_Required action_
Retype every entry word for word.

━━━━━━━━━━━━━━━━

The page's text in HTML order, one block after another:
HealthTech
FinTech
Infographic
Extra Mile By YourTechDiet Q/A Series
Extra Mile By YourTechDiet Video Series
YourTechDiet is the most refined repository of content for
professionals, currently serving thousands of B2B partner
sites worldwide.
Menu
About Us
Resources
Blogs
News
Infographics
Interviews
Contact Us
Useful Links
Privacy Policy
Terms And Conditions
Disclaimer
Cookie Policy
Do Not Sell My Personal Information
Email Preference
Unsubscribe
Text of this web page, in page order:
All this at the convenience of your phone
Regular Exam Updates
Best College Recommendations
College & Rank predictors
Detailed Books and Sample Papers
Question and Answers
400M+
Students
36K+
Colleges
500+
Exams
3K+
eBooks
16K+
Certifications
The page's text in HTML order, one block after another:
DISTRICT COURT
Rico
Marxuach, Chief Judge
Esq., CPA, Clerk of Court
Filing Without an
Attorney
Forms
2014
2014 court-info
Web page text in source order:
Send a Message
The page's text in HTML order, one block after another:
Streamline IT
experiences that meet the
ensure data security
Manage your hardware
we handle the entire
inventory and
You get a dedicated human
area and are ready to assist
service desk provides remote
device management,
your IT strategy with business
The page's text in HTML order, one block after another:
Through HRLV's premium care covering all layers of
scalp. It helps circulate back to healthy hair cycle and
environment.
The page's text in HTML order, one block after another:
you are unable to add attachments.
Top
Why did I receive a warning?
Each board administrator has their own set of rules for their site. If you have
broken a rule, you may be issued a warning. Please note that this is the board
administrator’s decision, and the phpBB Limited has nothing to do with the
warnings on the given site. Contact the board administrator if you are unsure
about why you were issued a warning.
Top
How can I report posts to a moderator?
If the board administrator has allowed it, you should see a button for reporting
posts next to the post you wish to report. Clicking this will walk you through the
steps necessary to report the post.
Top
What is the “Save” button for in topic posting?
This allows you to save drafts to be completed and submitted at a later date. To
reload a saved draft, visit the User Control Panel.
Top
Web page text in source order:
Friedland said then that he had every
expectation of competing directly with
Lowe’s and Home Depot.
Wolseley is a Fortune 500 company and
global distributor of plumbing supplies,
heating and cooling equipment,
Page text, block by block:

━━━━━━━━━━━━━━━━

_Output below_
The page's text in HTML order, one block after another:
HealthTech
FinTech
Infographic
Extra Mile By YourTechDiet Q/A Series
Extra Mile By YourTechDiet Video Series
YourTechDiet is the most refined repository of content for
professionals, currently serving thousands of B2B partner
sites worldwide.
Menu
About Us
Resources
Blogs
News
Infographics
Interviews
Contact Us
Useful Links
Privacy Policy
Terms And Conditions
Disclaimer
Cookie Policy
Do Not Sell My Personal Information
Email Preference
Unsubscribe
Text of this web page, in page order:
All this at the convenience of your phone
Regular Exam Updates
Best College Recommendations
College & Rank predictors
Detailed Books and Sample Papers
Question and Answers
400M+
Students
36K+
Colleges
500+
Exams
3K+
eBooks
16K+
Certifications
The page's text in HTML order, one block after another:
DISTRICT COURT
Rico
Marxuach, Chief Judge
Esq., CPA, Clerk of Court
Filing Without an
Attorney
Forms
2014
2014 court-info
Web page text in source order:
Send a Message
The page's text in HTML order, one block after another:
Streamline IT
experiences that meet the
ensure data security
Manage your hardware
we handle the entire
inventory and
You get a dedicated human
area and are ready to assist
service desk provides remote
device management,
your IT strategy with business
The page's text in HTML order, one block after another:
Through HRLV's premium care covering all layers of
scalp. It helps circulate back to healthy hair cycle and
environment.
The page's text in HTML order, one block after another:
you are unable to add attachments.
Top
Why did I receive a warning?
Each board administrator has their own set of rules for their site. If you have
broken a rule, you may be issued a warning. Please note that this is the board
administrator’s decision, and the phpBB Limited has nothing to do with the
warnings on the given site. Contact the board administrator if you are unsure
about why you were issued a warning.
Top
How can I report posts to a moderator?
If the board administrator has allowed it, you should see a button for reporting
posts next to the post you wish to report. Clicking this will walk you through the
steps necessary to report the post.
Top
What is the “Save” button for in topic posting?
This allows you to save drafts to be completed and submitted at a later date. To
reload a saved draft, visit the User Control Panel.
Top
Web page text in source order:
Friedland said then that he had every
expectation of competing directly with
Lowe’s and Home Depot.
Wolseley is a Fortune 500 company and
global distributor of plumbing supplies,
heating and cooling equipment,
Page text, block by block:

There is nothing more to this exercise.